伴随着“轰”地一声,曙草从那黑红浊流中冲出,同时那浊流也被冲散开来。
“什么!?”
林函没有想到对方能这么快地突破黑红浊流的阻拦,连忙向着曙草挥动了魂幡。被骷髅头颅裹挟着的幡旗向着曙草砸去,但仔细一看,那围绕着魂幡的阴气已经淡薄了不少。这让曙草知道到了,在刚刚的几次使用中,魂幡中的阴气已经被大量消耗。
“看来你已经是强弩之末了。”
话毕,曙草的魔杖前便出现了一轮魔法阵,阵中凝聚着一颗小小的光点。只不过,那光点立刻膨胀了数倍,然后形成了一道光炮,向着那魂幡轰击而去。
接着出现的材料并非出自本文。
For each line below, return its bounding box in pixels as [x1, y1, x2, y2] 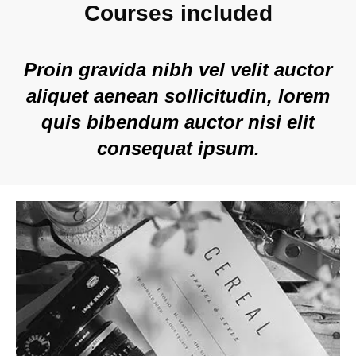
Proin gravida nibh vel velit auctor [24, 59, 332, 80]
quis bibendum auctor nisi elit [41, 111, 315, 133]
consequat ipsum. [96, 137, 260, 159]
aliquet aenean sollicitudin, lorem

那漆黑骷髅完全没有与光炮有任何的僵持,在轰击的一瞬间便被那强大的魔力束给磨灭。同时,那面幡旗本身,甚至是林函那握着幡旗的一臂,也在光炮的轰击下所消散。
看了看自己空空如也的右臂,又看着那近在眼前的曙草,林函顿时脚上脱力,跪了下来。
而曙草则是举起了魔杖,将尖端对准了林函的头。
看着那粉白的衣裙被染上了一些脏污,但仍然用冰冷的眼神死死盯着自己的曙草,林函颤抖着张开了嘴。
“嘘,可以和解吗?”
“给我下地狱去求被你所害之人的原谅吧。”
曙草没有犹豫,立刻凝聚出一道魔力束,直接贯穿了林函的脑袋。
随着阵盘控制者的死亡,那青芦村周围的血色光罩顿时消散,那缀着繁星的夜空又再一次出现在了众人的眼前。
而一旁观战的白秋水三人,则是被曙草那强大的力量所震惊。
“还有一个...”
曙草喃喃地说着,正想试着飞起来去寻找剩下的一名黑袍男子踪迹时,三名男子便从一旁的空中使用法器飞了过来,正是彭越与两名来支援的天青门弟子。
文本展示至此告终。